* **YOUR INSTRUCTIONS**: Only the lines holding the word "which" are wanted; copy each of them from the listing.

* **DATA PROVIDED**:
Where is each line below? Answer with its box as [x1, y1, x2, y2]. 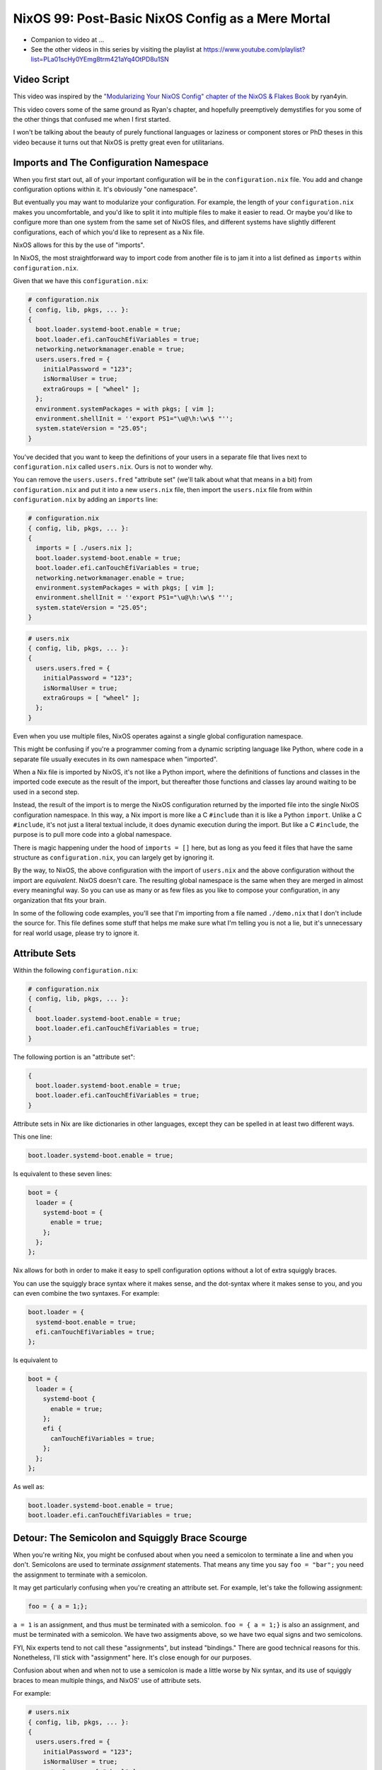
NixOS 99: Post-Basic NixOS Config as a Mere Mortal [13, 11, 330, 26]
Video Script [13, 74, 70, 86]
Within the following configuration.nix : [13, 966, 138, 974]
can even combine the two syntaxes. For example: [13, 1289, 160, 1298]
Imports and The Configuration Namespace [13, 156, 209, 169]
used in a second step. [13, 787, 80, 796]
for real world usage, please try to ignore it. [13, 928, 139, 937]
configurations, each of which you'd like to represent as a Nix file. [13, 227, 205, 236]
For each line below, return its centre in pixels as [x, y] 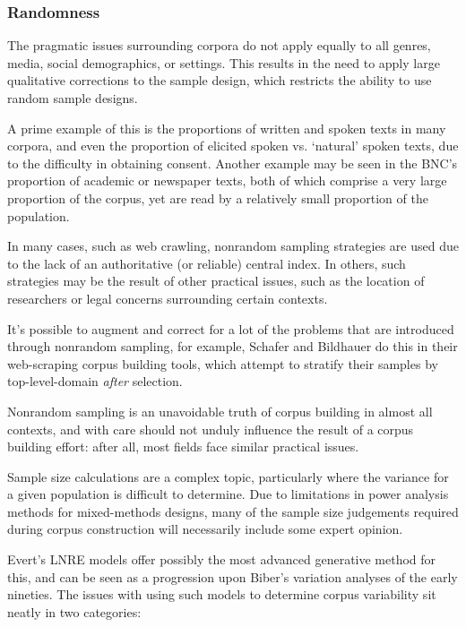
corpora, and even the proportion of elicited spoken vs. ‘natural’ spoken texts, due [233, 146]
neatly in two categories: [74, 611]
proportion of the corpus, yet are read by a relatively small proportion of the [218, 198]
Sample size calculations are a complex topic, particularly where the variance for [228, 476]
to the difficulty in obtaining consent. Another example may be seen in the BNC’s [233, 163]
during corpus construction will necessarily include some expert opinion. [205, 529]
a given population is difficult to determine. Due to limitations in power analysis [228, 494]
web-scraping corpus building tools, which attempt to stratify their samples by [223, 363]

* **REPLY**:
configurations, each of which you'd like to represent as a Nix file. [13, 227, 205, 236]
web-scraping corpus building tools, which attempt to stratify their samples by [223, 363]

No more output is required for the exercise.